Out of the data below, copy every line with the string "VMware".

### Material for this task
+++++

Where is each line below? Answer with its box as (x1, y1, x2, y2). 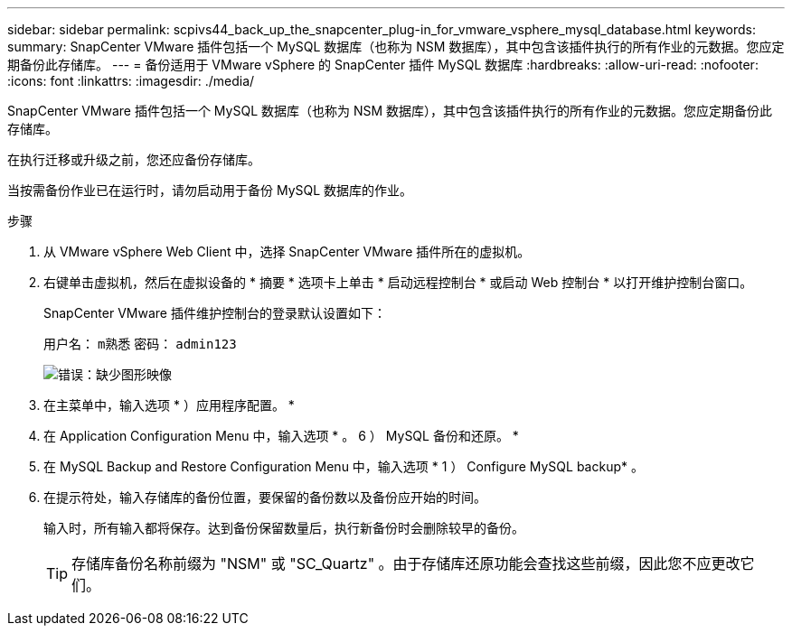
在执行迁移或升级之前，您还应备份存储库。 (7, 152, 260, 167)
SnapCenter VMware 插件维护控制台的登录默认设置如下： (43, 305, 386, 321)
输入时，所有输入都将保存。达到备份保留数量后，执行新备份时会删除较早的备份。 (43, 520, 524, 535)
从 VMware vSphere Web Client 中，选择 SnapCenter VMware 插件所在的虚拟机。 (43, 244, 531, 259)
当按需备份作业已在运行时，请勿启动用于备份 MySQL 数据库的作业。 (7, 182, 413, 198)
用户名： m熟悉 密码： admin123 (43, 336, 237, 351)
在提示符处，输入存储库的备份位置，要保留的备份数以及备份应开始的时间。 (43, 489, 486, 505)
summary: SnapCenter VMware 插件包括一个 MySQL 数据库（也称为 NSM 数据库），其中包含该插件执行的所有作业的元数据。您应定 (7, 39, 785, 54)
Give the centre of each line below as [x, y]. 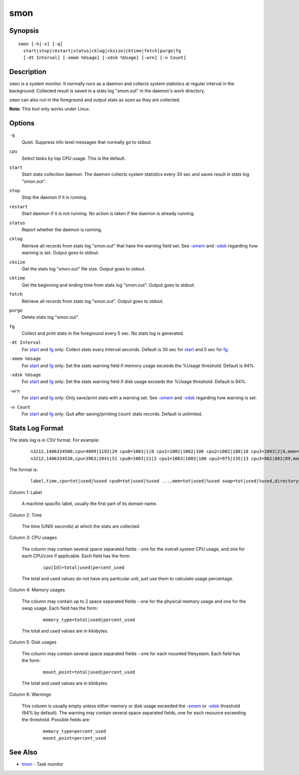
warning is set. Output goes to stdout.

+++++

### Exercise solution
SnapCenter VMware 插件维护控制台的登录默认设置如下： (43, 305, 386, 321)
从 VMware vSphere Web Client 中，选择 SnapCenter VMware 插件所在的虚拟机。 (43, 244, 531, 259)
summary: SnapCenter VMware 插件包括一个 MySQL 数据库（也称为 NSM 数据库），其中包含该插件执行的所有作业的元数据。您应定 (7, 39, 785, 54)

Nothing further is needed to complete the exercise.